LONDON The Seventh Framework Program (FP7), the European Union's next collaborative research plan scheduled to run from 2007 to 2013, is expected cost about $86 billion. It would create nearly 1 million jobs, according to an impact assessment by the European Commission.
The report, attempts to compare the impact of the proposed plan over the next 25 years with a baseline of moderate growth in European Union research funding and with a "do-nothing" approach.
A key part of FP7 is the European Commission's proposal to double the level of spending to an average of 9.6 billion euros (about $12.3 billion) per year or 67 billion euros (about $86 billion) over the duration of the program. The doubling is cited as necessary to help the European Union fulfill its strategy "to become the most competitive and dynamic knowledge-based economy in the world," the so-called Lisbon strategy.
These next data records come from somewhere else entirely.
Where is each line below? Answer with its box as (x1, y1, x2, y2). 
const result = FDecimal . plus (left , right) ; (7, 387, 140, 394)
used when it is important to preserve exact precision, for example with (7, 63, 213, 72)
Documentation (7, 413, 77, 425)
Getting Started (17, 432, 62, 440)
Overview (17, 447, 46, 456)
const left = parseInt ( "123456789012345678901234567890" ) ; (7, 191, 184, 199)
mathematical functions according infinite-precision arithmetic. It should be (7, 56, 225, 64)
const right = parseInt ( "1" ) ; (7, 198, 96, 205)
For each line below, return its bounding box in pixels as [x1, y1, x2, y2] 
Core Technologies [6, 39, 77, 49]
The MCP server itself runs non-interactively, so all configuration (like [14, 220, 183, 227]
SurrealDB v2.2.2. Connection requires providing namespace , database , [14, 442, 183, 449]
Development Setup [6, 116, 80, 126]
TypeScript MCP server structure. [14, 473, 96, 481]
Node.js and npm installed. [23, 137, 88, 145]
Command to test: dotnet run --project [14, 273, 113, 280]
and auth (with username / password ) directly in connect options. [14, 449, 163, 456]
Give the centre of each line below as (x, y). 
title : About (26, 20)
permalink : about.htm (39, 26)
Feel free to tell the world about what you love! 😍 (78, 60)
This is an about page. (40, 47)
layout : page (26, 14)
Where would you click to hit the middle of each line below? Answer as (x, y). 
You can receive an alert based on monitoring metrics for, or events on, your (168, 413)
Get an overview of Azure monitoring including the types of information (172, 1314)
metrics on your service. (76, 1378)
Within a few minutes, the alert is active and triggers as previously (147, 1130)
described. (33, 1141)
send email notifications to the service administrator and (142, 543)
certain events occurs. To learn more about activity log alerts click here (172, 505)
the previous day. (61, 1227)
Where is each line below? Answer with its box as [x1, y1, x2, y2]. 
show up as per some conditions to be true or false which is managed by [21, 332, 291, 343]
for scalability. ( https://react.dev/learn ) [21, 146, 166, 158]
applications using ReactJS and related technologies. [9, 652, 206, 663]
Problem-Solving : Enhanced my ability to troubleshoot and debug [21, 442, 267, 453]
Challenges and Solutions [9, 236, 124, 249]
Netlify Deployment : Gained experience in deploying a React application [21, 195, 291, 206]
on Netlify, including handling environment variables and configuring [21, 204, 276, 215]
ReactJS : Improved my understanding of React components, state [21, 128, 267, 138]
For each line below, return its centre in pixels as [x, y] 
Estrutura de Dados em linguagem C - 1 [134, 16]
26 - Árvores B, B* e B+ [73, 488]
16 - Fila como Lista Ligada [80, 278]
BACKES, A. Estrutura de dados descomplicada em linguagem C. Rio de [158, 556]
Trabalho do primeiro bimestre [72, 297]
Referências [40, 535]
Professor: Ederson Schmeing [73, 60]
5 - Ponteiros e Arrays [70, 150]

The European Union's framework includes broad programs covering everything from life sciences and materials to software and societal aspects of technology adoption. The frameworks have generally included information technology and electronics as major elements. FP7 is expected to include nano-materials and production technologies as one of its major themes, in addition to an enlarged "information society" theme.
The report's premise that nearly 1 million jobs would be created by 2030 is based on estimates of research benefits and the results of the research on the continent's gross domestic product, the European Commission said.
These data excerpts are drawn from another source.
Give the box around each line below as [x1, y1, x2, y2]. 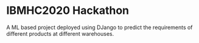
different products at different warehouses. [6, 30, 114, 37]
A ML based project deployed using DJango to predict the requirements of [6, 24, 193, 31]
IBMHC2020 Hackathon [6, 4, 130, 18]
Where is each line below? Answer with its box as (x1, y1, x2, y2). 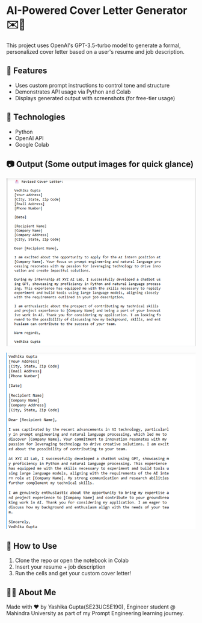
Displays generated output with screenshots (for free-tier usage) (14, 94, 176, 101)
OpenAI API (14, 134, 44, 142)
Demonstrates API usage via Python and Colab (14, 88, 131, 95)
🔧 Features (6, 66, 47, 76)
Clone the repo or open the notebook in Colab (14, 557, 129, 564)
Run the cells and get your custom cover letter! (14, 570, 131, 577)
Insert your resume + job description (14, 563, 106, 570)
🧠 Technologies (6, 112, 66, 123)
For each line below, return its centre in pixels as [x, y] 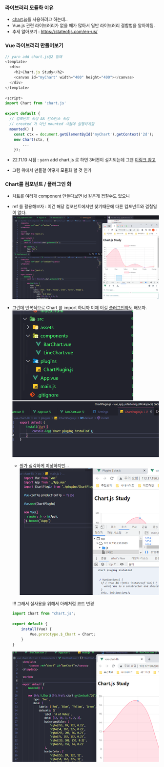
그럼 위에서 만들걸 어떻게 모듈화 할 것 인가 [52, 170]
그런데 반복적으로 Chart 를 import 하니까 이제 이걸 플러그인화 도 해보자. [80, 307]
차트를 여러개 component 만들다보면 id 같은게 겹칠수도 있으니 [71, 196]
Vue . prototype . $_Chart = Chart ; [63, 634]
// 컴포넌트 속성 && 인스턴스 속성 [40, 119]
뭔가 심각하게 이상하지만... [44, 466]
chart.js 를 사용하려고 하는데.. [40, 19]
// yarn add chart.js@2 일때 [34, 57]
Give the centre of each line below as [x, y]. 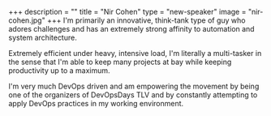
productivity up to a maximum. [60, 71]
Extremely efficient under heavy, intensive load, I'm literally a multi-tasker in [135, 53]
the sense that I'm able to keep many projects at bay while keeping [120, 62]
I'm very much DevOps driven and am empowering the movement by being [134, 86]
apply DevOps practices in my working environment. [96, 103]
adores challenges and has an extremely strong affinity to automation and [131, 29]
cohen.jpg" [27, 20]
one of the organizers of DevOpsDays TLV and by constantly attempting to [133, 95]

The proposed doubling will create an estimated 925,000 extra jobs in Europe by 2030, of which up to 215,000 will be research positions, the report said.
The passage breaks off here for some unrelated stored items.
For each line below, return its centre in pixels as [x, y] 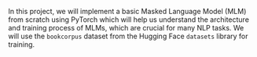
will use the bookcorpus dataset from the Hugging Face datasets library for [128, 36]
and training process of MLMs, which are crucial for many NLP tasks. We [126, 28]
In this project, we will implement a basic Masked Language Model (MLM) [127, 11]
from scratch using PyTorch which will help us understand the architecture [129, 20]
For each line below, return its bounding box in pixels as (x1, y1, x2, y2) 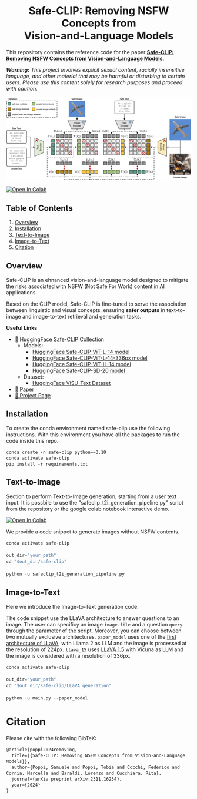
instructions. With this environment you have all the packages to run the (6, 431, 181, 438)
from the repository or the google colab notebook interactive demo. (6, 505, 169, 512)
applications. (6, 289, 37, 296)
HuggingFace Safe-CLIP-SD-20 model (32, 367, 125, 374)
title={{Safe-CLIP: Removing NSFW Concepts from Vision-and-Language (11, 752, 185, 758)
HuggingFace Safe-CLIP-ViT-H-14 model (32, 360, 131, 367)
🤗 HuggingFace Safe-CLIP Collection (14, 336, 105, 343)
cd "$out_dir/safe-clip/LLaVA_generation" (6, 683, 112, 689)
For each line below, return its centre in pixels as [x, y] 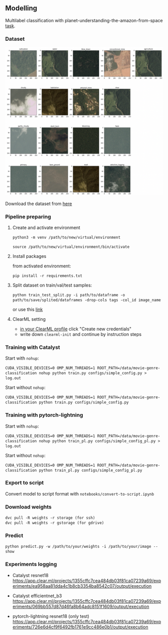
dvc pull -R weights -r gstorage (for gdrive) [55, 523]
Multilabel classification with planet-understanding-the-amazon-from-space [84, 20]
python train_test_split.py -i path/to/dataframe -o [69, 295]
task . [10, 26]
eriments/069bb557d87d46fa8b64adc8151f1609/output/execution [81, 606]
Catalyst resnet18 [30, 575]
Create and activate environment [46, 227]
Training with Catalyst [33, 347]
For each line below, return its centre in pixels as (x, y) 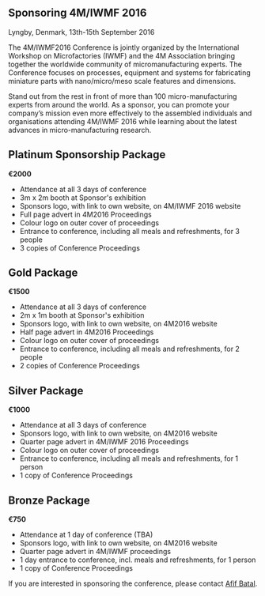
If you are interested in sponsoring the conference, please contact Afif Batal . (133, 583)
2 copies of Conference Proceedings (79, 366)
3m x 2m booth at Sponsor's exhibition (83, 198)
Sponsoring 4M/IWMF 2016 (78, 13)
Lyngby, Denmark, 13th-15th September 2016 (81, 32)
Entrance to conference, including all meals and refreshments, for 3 (129, 231)
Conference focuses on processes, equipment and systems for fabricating (129, 72)
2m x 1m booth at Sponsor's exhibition (82, 315)

Depending on funding levels after FP7, the impact assessment also claims that doubling the EU research budget could increase Europe's GDP by up to 1 percent over the same period.
The impact assessment looked at three policy options in particular: a "do-nothing" scenario of ending European Union support for R&D, a "business-as-usual" approach of continuing FP6 in its current form and the proposed FP7 option.
The relative merits of each option were analyzed in the context of globalization, the need for increased growth, competitiveness and jobs, environmental and social concerns and weaknesses in the European research system.
The report suggested that a "do-nothing" approach would mean a GDP drop of 0.84 percent and the loss of about 800,000 jobs, including 87,000 research-related jobs compared with the "business-as-usual" approach.
A "business-as-usual" approach continuing research funding at current levels, with no change in focus represents an inadequate response to new challenges facing Europe and to the renewed emphasis placed on the Lisbon agenda, the report said. Furthermore, the expanding European Union, which now has 25 member states, means that maintaining the status quo would result in a fragmented research effort.